[INPUT DATA]
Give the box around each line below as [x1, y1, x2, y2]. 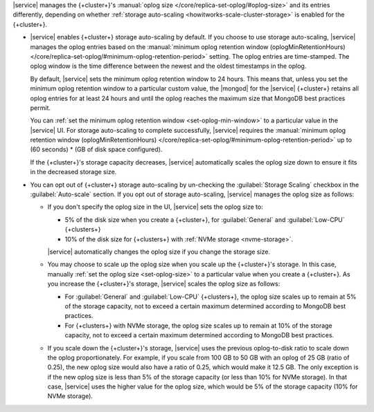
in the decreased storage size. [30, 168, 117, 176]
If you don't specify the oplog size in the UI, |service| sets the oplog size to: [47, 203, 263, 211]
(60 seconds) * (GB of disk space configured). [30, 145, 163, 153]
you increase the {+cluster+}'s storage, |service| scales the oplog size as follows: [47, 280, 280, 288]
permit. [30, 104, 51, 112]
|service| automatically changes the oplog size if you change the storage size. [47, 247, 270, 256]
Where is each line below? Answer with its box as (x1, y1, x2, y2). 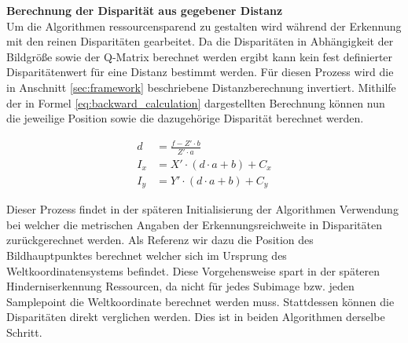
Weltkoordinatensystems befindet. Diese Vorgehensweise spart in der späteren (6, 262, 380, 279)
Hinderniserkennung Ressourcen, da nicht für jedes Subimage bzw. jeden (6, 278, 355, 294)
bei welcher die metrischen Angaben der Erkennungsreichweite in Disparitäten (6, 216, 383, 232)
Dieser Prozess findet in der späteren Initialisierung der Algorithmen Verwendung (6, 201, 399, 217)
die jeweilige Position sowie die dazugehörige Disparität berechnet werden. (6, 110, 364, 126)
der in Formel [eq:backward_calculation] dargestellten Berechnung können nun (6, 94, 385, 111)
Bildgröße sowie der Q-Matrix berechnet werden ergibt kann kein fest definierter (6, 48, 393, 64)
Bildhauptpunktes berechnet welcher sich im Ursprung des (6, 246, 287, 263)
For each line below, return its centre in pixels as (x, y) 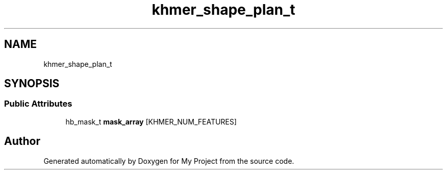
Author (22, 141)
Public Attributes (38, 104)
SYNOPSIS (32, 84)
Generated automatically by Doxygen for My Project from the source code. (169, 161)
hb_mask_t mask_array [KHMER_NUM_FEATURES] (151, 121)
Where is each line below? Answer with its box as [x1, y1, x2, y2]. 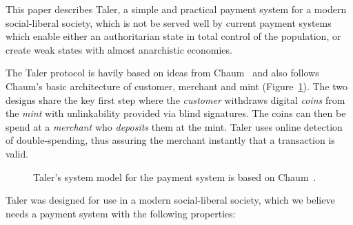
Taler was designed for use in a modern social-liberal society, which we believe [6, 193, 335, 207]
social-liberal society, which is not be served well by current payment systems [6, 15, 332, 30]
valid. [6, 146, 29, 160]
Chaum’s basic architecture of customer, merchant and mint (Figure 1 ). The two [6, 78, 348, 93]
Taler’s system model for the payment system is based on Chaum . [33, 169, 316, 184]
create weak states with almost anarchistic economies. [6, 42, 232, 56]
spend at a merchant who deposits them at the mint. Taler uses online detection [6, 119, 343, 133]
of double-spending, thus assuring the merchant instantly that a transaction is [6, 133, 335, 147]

---

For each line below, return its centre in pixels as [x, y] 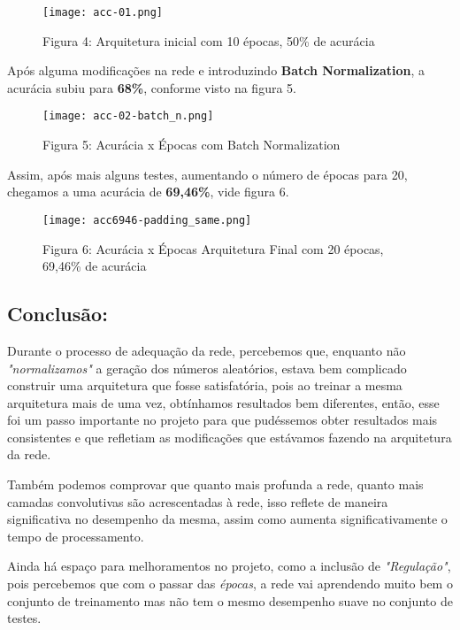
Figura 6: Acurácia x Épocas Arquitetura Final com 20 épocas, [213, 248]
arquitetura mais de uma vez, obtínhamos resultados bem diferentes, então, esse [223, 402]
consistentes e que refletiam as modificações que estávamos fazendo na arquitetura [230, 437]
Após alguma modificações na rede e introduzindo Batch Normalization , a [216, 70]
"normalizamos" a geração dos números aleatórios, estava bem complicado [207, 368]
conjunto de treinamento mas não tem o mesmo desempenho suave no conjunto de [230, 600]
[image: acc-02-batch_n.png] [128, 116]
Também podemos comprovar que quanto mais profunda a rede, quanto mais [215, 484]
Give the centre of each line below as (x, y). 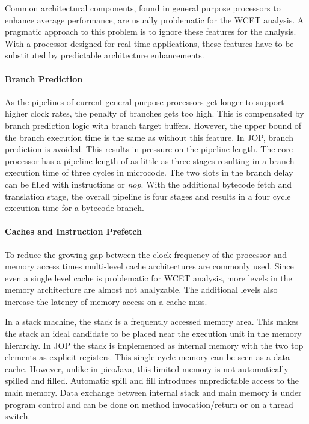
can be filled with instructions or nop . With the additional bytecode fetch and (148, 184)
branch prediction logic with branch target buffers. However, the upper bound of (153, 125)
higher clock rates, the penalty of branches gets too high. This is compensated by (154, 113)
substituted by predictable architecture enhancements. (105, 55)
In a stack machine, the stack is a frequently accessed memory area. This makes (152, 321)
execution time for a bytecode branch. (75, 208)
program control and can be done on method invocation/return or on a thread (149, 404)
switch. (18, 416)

...

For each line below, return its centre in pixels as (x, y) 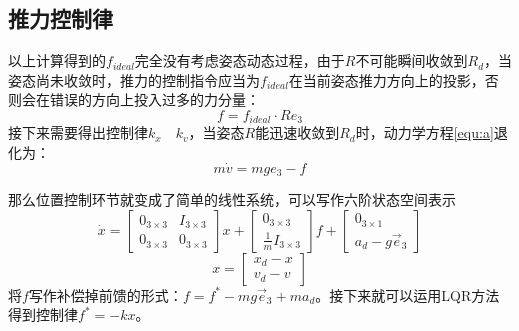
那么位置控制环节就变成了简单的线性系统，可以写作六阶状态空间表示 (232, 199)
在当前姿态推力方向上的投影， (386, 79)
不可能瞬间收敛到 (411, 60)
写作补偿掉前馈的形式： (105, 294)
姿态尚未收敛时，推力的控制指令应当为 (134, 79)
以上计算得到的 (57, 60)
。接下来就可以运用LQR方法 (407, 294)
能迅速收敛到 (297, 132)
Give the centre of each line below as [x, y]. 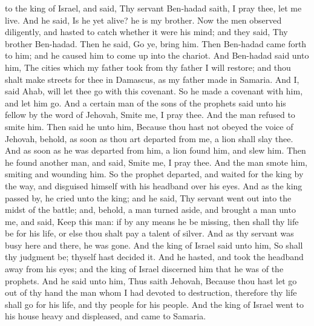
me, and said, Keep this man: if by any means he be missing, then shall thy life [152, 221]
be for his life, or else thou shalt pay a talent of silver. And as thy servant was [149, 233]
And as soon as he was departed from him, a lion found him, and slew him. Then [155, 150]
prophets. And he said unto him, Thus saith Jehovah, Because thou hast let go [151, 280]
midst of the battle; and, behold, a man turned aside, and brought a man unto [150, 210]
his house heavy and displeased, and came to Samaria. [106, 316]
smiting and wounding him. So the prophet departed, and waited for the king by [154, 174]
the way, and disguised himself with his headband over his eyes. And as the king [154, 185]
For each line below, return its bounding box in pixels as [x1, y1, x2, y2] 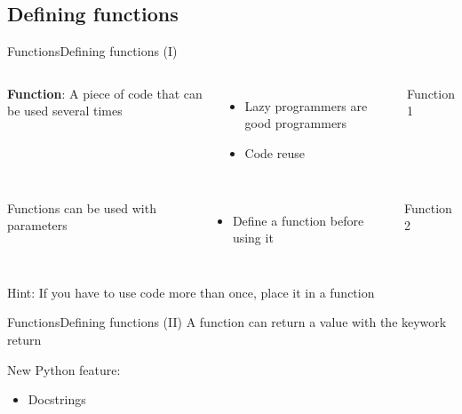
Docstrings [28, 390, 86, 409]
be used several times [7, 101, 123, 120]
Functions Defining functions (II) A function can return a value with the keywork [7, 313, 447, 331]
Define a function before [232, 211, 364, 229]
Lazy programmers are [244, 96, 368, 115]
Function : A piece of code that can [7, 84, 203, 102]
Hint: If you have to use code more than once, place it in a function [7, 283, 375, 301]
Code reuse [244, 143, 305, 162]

[PROBLEM REQUIREMENTS] The output should be exactly the lines above from the line containing "Chaum’s basic architecture" to the line containing "create weak states", inclusive, with no other lines.

[RESULT OF THE TASK]
Chaum’s basic architecture of customer, merchant and mint (Figure 1 ). The two [6, 78, 348, 93]
Taler’s system model for the payment system is based on Chaum . [33, 169, 316, 184]
create weak states with almost anarchistic economies. [6, 42, 232, 56]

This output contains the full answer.